Dataset records:
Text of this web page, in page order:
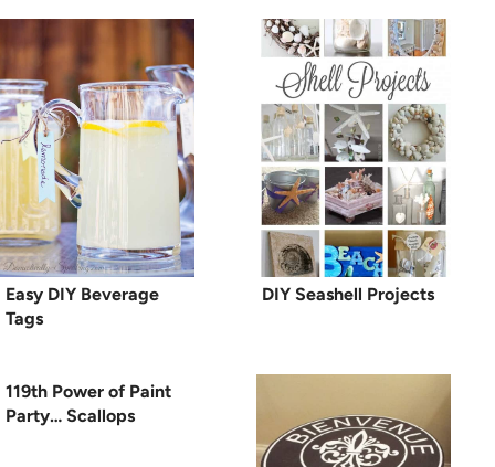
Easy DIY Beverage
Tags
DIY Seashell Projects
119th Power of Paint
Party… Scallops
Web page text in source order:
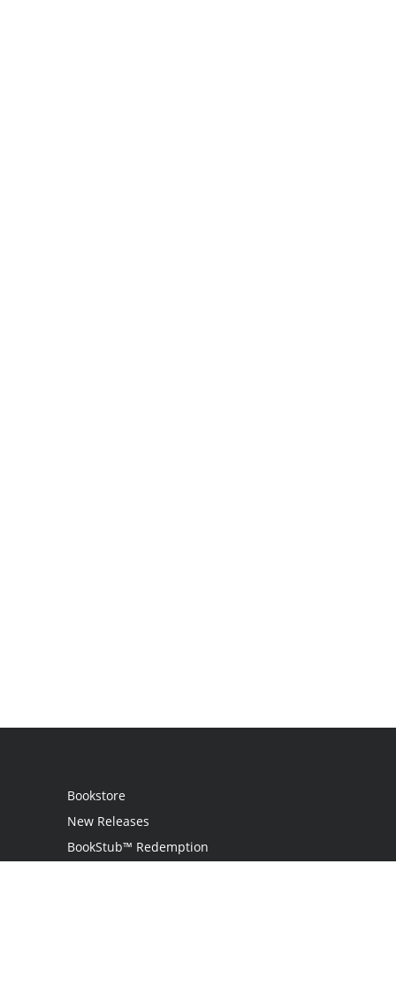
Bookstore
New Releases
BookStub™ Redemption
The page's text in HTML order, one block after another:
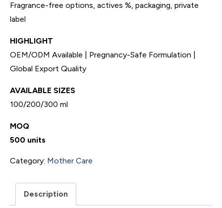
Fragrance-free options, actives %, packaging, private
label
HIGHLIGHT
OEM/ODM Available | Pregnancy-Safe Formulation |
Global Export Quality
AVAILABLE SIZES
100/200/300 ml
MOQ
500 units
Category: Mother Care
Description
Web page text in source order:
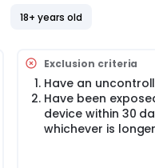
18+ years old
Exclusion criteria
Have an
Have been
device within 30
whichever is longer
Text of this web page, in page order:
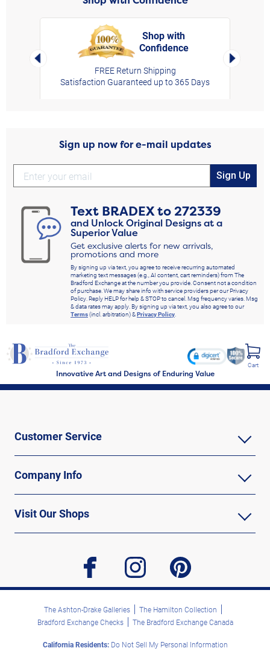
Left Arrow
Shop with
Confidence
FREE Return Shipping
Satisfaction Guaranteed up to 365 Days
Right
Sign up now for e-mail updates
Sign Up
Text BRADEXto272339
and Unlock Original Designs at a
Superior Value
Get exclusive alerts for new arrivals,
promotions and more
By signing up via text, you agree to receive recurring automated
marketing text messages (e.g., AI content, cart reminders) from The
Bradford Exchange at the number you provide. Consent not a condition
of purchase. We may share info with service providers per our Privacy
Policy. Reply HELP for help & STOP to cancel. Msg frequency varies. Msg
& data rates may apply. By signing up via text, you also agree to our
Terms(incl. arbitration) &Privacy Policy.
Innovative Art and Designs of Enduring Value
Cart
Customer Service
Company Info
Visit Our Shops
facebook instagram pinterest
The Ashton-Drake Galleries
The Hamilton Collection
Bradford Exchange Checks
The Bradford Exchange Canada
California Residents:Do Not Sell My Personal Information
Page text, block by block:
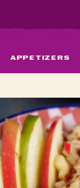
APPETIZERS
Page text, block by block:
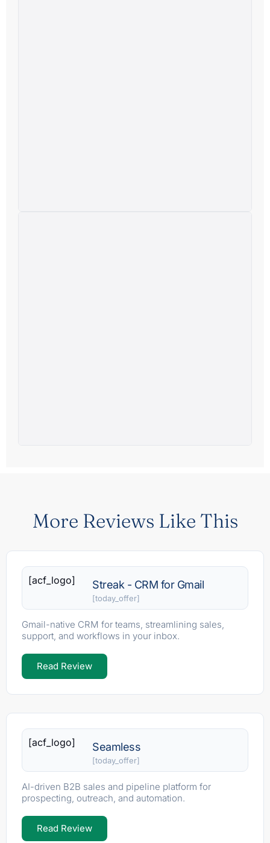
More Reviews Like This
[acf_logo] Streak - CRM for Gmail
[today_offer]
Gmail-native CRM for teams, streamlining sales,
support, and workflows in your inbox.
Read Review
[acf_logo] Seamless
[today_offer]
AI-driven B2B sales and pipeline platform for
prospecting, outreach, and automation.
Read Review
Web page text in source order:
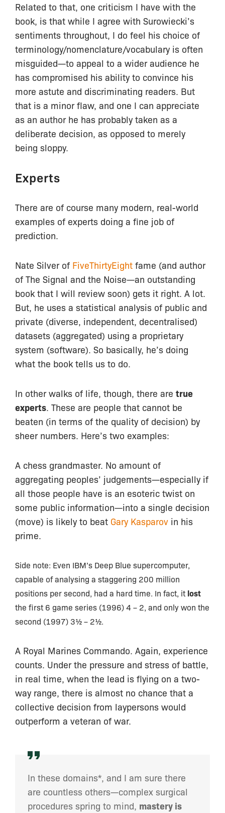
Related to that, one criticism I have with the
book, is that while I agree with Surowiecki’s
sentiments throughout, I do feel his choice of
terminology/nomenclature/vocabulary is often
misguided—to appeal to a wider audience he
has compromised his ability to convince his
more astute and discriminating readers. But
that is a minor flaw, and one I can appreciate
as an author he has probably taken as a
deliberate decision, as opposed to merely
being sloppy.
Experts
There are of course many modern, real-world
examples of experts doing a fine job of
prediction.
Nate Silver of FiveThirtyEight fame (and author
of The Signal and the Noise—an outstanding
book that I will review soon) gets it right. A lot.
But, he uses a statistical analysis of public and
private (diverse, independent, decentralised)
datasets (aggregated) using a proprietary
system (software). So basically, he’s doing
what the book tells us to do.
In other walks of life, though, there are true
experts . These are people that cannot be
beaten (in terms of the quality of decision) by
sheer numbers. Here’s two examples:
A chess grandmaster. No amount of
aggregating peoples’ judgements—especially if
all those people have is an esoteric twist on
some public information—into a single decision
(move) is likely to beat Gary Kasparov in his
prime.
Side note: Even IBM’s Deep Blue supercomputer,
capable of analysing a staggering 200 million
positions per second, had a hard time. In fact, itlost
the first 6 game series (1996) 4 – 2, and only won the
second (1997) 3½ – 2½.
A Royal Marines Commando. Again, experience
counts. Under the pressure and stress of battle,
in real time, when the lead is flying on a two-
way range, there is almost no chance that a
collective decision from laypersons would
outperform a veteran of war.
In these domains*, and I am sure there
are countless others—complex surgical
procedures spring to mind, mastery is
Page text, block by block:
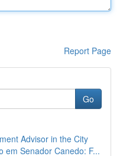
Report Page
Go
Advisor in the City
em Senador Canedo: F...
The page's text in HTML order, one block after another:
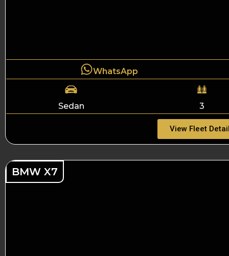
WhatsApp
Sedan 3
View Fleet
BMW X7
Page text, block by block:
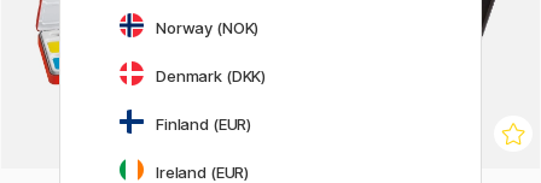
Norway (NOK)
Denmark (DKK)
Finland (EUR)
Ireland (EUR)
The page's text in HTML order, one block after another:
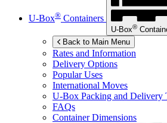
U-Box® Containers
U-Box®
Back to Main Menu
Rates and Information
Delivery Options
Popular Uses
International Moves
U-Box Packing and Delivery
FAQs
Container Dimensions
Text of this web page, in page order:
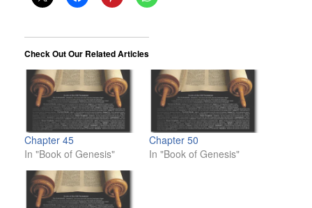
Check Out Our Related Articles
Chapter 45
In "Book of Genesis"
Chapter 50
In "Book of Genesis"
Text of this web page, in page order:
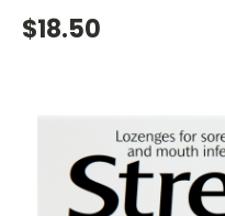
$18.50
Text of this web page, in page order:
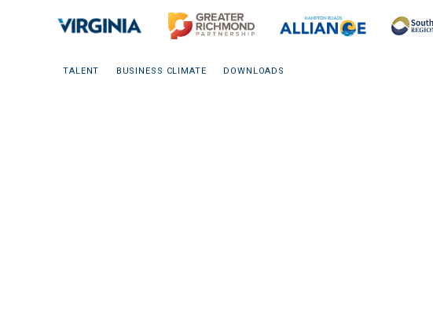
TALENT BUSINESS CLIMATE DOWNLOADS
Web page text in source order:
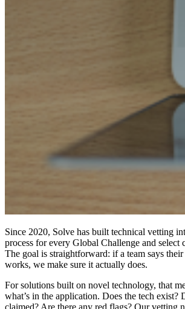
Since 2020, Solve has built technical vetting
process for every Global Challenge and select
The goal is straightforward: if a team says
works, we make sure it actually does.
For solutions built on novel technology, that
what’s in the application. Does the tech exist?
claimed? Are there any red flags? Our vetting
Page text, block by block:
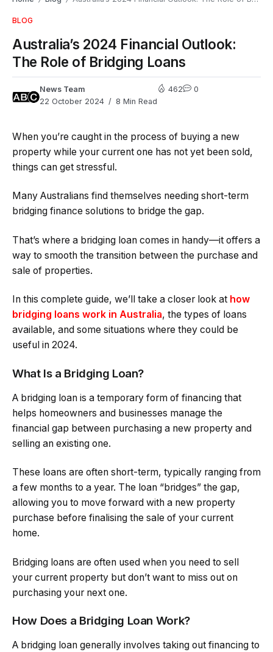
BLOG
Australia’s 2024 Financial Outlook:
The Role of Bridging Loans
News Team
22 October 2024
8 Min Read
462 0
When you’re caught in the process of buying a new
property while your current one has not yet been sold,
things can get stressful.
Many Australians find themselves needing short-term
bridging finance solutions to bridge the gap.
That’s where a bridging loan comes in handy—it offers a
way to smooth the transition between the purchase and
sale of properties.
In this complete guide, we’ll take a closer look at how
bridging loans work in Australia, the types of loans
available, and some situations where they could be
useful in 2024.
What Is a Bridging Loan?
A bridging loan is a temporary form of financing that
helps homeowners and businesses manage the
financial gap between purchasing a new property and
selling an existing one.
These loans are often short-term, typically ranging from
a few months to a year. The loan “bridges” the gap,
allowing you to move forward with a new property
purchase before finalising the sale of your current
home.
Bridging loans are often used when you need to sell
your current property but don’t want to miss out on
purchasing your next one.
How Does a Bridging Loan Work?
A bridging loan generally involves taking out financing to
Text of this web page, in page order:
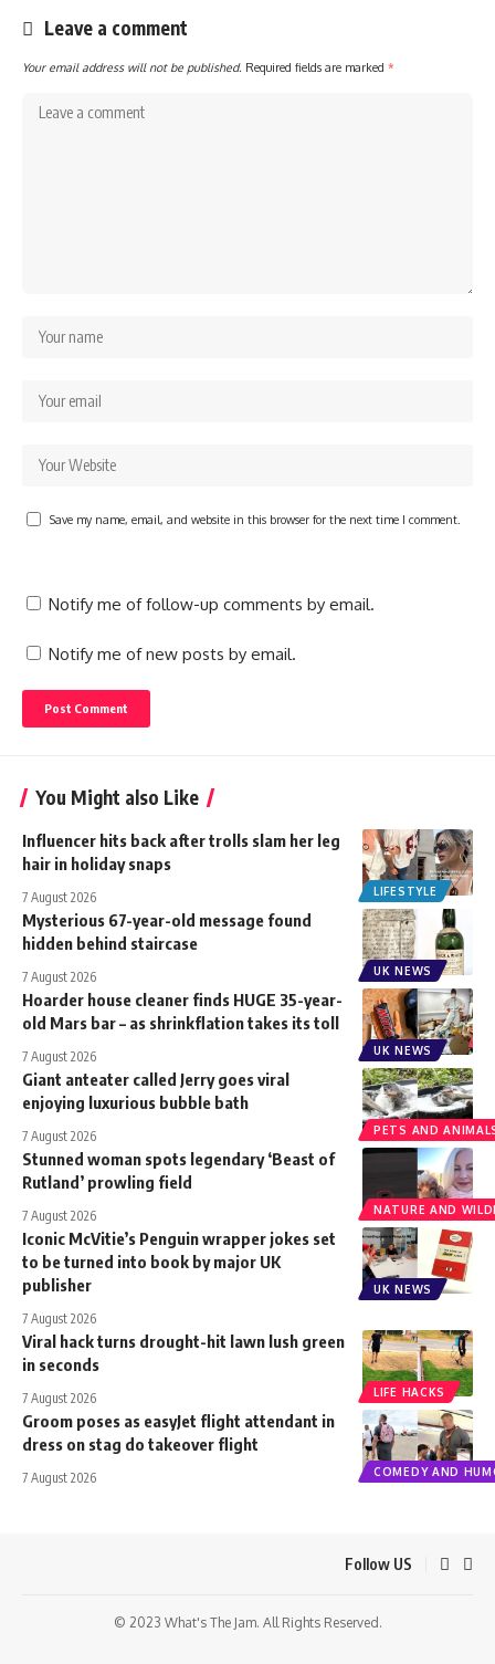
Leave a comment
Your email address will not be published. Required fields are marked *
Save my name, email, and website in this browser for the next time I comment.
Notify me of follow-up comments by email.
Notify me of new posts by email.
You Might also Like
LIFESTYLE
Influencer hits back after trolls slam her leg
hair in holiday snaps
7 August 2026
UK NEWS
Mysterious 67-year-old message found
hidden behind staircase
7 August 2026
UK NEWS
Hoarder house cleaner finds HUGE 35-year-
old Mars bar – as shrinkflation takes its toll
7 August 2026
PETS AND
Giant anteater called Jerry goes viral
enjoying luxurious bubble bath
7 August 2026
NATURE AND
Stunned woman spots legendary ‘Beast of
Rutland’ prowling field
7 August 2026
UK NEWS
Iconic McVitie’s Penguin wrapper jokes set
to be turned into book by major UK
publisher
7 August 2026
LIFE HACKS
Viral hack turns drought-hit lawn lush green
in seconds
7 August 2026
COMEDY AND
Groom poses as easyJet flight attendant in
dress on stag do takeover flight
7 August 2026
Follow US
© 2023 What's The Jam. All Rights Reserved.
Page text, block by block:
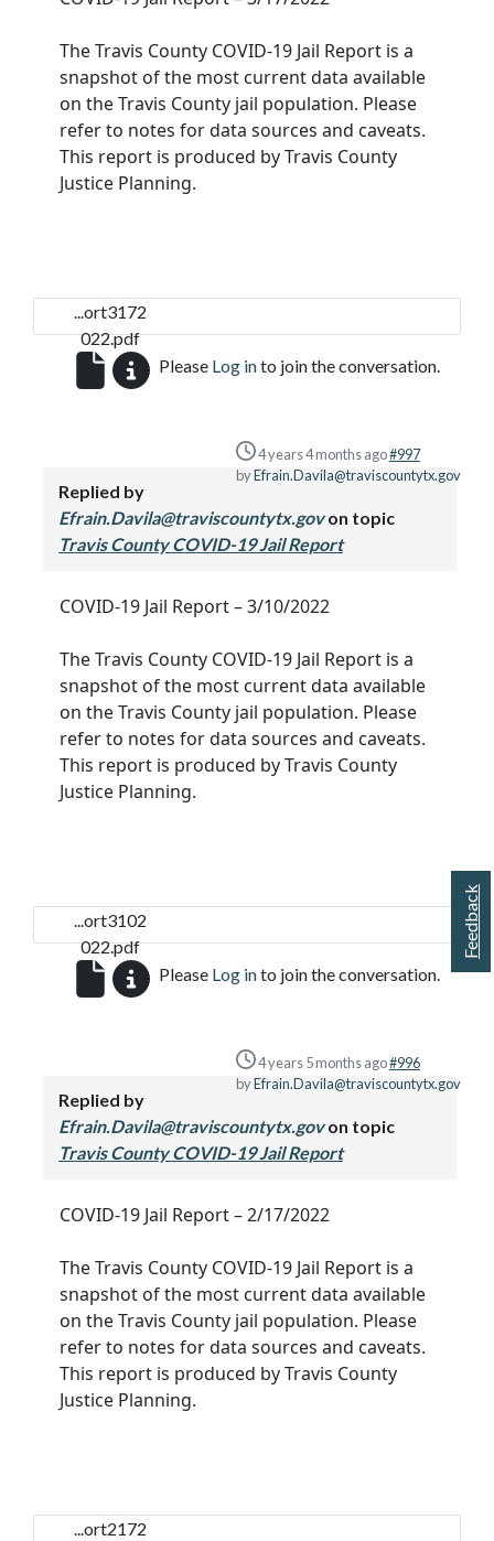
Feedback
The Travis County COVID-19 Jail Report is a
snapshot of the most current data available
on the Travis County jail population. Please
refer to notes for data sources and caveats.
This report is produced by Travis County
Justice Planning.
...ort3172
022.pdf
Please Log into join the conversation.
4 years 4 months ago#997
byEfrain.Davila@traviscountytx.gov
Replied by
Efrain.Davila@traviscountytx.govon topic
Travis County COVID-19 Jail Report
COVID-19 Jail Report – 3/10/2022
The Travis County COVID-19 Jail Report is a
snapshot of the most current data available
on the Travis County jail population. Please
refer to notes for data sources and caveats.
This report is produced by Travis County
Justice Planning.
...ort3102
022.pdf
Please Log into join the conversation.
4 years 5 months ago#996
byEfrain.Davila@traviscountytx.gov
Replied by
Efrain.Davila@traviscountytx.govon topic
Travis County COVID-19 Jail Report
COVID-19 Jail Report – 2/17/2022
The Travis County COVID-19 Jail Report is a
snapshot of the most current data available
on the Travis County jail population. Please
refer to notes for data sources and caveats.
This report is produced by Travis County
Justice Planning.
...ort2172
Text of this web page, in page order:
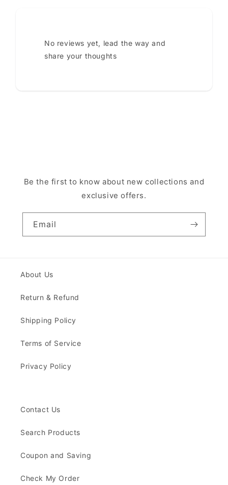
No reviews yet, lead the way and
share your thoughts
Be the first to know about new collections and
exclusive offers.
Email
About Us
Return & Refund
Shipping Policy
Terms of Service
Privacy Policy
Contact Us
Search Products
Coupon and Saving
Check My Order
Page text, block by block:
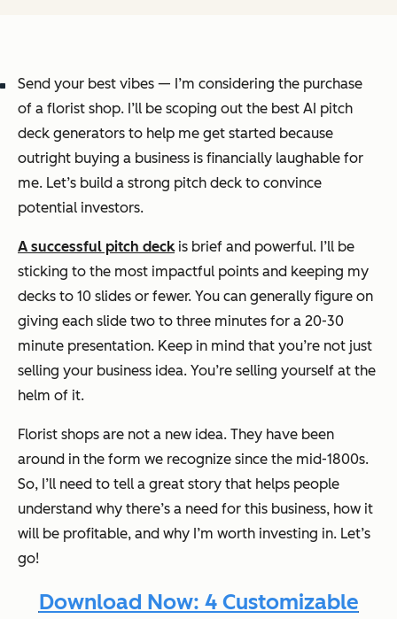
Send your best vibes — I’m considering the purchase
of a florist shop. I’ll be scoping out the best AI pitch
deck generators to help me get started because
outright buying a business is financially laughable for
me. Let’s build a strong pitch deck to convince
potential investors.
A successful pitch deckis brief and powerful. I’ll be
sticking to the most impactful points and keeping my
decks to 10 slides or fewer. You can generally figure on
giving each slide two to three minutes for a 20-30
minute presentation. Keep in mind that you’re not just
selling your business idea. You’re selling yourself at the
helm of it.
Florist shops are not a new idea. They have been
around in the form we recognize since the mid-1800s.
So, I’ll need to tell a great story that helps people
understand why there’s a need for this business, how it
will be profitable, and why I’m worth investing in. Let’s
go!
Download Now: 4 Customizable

Problem requirements -
Print exactly the lines above that run from the one with "device within 30" to the one with "Bradford Exchange at", both included. No pictures.

Response -
device within 30
whichever is longer
Text of this web page, in page order:
Left Arrow
Shop with
Confidence
FREE Return Shipping
Satisfaction Guaranteed up to 365 Days
Right
Sign up now for e-mail updates
Sign Up
Text BRADEXto272339
and Unlock Original Designs at a
Superior Value
Get exclusive alerts for new arrivals,
promotions and more
By signing up via text, you agree to receive recurring automated
marketing text messages (e.g., AI content, cart reminders) from The
Bradford Exchange at the number you provide. Consent not a condition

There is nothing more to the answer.